I moved into a flat 6 months ago. There were numerous problems to deal with initially, mostly the fault of the Estate Agent. They included, but are not limited to, not having hot water for six weeks, not being given the correct keys and furniture that had been present when we signed-up for the flat not being present.

As a result we did not raise the issue of the threadbare and stained bedroom carpets until recently, although we did comment on their state on the inventory, which the landlady doesn’t seem to have seen. The rest of the two bed, 7 year old flat is of a high standard but for £1325 per month, I don’t think we should have to suffer threadbare carpets.
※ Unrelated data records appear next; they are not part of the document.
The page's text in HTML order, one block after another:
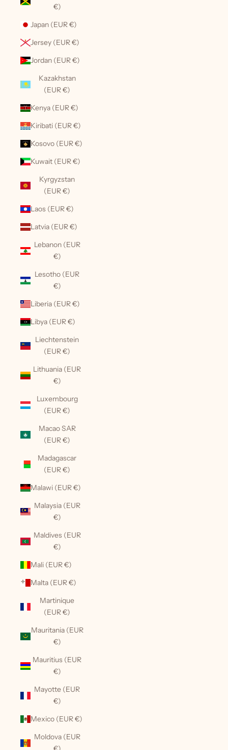
€)
Japan (EUR €)
Jersey (EUR €)
Jordan (EUR €)
Kazakhstan
(EUR €)
Kenya (EUR €)
Kiribati (EUR €)
Kosovo (EUR €)
Kuwait (EUR €)
Kyrgyzstan
(EUR €)
Laos (EUR €)
Latvia (EUR €)
Lebanon (EUR
€)
Lesotho (EUR
€)
Liberia (EUR €)
Libya (EUR €)
Liechtenstein
(EUR €)
Lithuania (EUR
€)
Luxembourg
(EUR €)
Macao SAR
(EUR €)
Madagascar
(EUR €)
Malawi (EUR €)
Malaysia (EUR
€)
Maldives (EUR
€)
Mali (EUR €)
Malta (EUR €)
Martinique
(EUR €)
Mauritania (EUR
€)
Mauritius (EUR
€)
Mayotte (EUR
€)
Mexico (EUR €)
Moldova (EUR
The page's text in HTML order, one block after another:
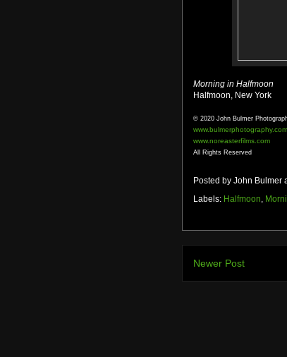
Morning in Halfmoon
Halfmoon, New York
© 2020 John Bulmer
www.bulmerphotography.com
www.noreasterfilms.com
All Rights Reserved
Posted by John Bulmer
Labels: Halfmoon
Newer Post
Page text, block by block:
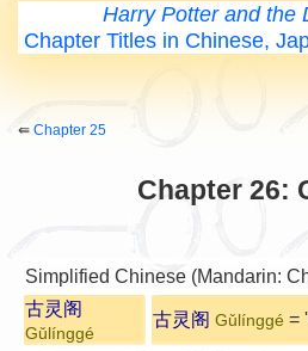
Harry Potter and the
Chapter Titles in Chinese,
Chapter 26:
⇚ Chapter 25
Simplified Chinese (Mandarin:
古灵阁
Gǔlínggé
古灵阁 Gǔlínggé =
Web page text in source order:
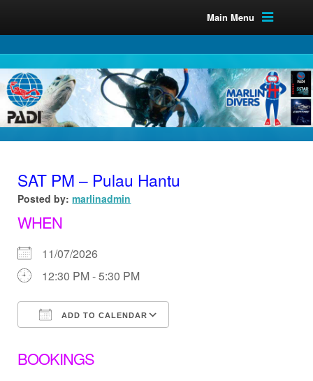
Main Menu
SAT PM – Pulau Hantu
Posted by: marlinadmin
WHEN
11/07/2026
12:30 PM - 5:30 PM
ADD TO CALENDAR
BOOKINGS
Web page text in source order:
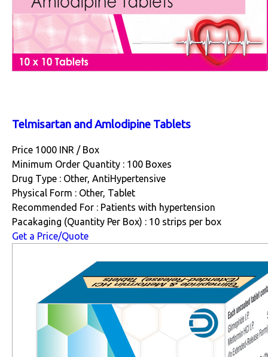
Telmisartan and Amlodipine Tablets
Price 1000 INR / Box
Minimum Order Quantity : 100 Boxes
Drug Type : Other, AntiHypertensive
Physical Form : Other, Tablet
Recommended For : Patients with hypertension
Pacakaging (Quantity Per Box) : 10 strips per box
Get a Price/Quote
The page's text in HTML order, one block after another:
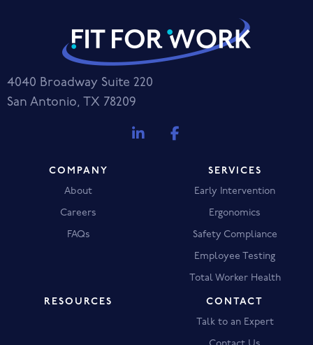
4040 Broadway Suite 220
San Antonio, TX 78209
COMPANY
About
Careers
FAQs
SERVICES
Early Intervention
Ergonomics
Safety Compliance
Employee Testing
Total Worker Health
RESOURCES
CONTACT
Talk to an Expert
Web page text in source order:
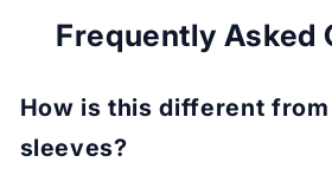
Frequently Asked
How is this different
sleeves?
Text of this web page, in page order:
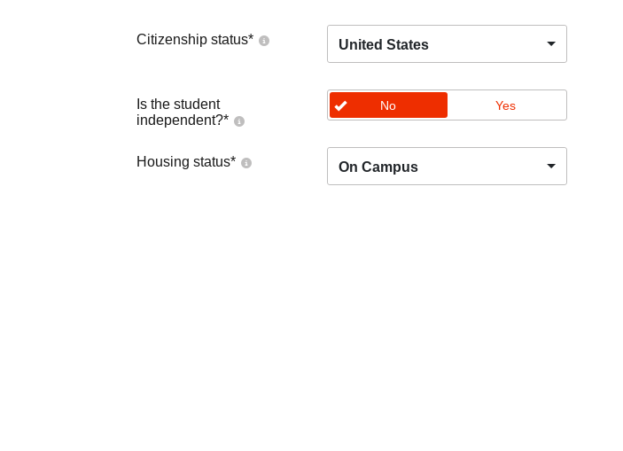
Citizenship status* United States
Is the student
independent?*
No Yes
Housing status* On Campus
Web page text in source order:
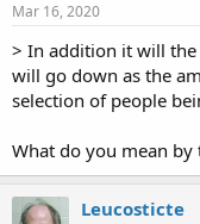
Mar 16, 2020
> In addition it will
will go down as the
selection of people
What do you mean by
Leucosticte
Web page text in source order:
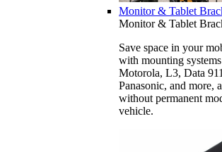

To replace the carpets would cost about £500 for two small rooms. The inventory described the carpets as worn and stained. The landlady did not look at them between the previous tenants and us but we know that the previous tenants had them cleaned but they said that this made no impact on their condition. The landlady is refusing to come and look at the carpets and is saying she cannot afford to replace them. I have sent photos illustrating the state of them but she will not admit that they are not of the same standard as the rest of the flat.

Do we have any right to insist that she replace them or that she come round?

I am afraid not.  When you sign up for a property you have to take it as it is.  There are certain repairing obligations landlords have, for example regarding the  structure and exterior of the property,  electrical wiring, gas appliances and the like, but this does not include the condition of the carpets.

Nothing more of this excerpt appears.